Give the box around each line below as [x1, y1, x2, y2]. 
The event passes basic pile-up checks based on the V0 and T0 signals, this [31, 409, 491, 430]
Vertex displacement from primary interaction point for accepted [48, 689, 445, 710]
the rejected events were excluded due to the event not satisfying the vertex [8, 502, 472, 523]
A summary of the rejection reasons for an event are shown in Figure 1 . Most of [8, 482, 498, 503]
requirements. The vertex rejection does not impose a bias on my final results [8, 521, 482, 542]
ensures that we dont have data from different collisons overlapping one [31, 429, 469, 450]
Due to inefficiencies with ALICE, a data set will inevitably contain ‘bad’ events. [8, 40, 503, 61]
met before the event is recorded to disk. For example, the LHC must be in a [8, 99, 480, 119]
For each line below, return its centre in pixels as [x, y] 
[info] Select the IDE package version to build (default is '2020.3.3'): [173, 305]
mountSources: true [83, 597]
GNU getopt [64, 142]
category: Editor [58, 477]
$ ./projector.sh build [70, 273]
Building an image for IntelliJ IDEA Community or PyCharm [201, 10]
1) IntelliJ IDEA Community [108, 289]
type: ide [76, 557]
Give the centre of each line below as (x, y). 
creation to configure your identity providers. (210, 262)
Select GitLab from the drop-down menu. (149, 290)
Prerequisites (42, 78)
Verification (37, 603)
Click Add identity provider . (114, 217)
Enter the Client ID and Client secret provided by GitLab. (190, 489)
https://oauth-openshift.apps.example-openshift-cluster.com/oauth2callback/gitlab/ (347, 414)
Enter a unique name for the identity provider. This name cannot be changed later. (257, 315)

____

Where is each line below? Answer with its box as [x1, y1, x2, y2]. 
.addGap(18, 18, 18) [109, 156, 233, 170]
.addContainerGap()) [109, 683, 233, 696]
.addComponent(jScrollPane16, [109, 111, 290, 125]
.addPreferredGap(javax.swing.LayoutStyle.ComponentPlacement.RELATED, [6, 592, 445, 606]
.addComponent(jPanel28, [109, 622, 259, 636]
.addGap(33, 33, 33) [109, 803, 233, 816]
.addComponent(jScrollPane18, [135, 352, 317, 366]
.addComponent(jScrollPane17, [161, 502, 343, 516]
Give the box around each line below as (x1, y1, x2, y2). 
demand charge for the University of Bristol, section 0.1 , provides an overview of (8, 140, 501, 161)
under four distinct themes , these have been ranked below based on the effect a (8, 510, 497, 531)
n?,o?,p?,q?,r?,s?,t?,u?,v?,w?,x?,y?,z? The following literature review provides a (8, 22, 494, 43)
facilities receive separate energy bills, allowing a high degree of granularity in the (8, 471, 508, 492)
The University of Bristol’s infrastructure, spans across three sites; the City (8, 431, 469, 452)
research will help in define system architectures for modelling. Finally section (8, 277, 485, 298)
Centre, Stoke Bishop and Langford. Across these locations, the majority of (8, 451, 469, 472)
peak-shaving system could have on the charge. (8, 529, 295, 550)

____

TASK TO COMPLETE: Give back the records above exactly, limited to the lines between the one holding "below as [x1, y1, x2, y2]." and the one holding "Give the centre", inclusive.

RESULT FOR THIS EXERCISE:
Give the box around each line below as [x1, y1, x2, y2]. 
The event passes basic pile-up checks based on the V0 and T0 signals, this [31, 409, 491, 430]
Vertex displacement from primary interaction point for accepted [48, 689, 445, 710]
the rejected events were excluded due to the event not satisfying the vertex [8, 502, 472, 523]
A summary of the rejection reasons for an event are shown in Figure 1 . Most of [8, 482, 498, 503]
requirements. The vertex rejection does not impose a bias on my final results [8, 521, 482, 542]
ensures that we dont have data from different collisons overlapping one [31, 429, 469, 450]
Due to inefficiencies with ALICE, a data set will inevitably contain ‘bad’ events. [8, 40, 503, 61]
met before the event is recorded to disk. For example, the LHC must be in a [8, 99, 480, 119]
For each line below, return its centre in pixels as [x, y] 
[info] Select the IDE package version to build (default is '2020.3.3'): [173, 305]
mountSources: true [83, 597]
GNU getopt [64, 142]
category: Editor [58, 477]
$ ./projector.sh build [70, 273]
Building an image for IntelliJ IDEA Community or PyCharm [201, 10]
1) IntelliJ IDEA Community [108, 289]
type: ide [76, 557]
Give the centre of each line below as (x, y). 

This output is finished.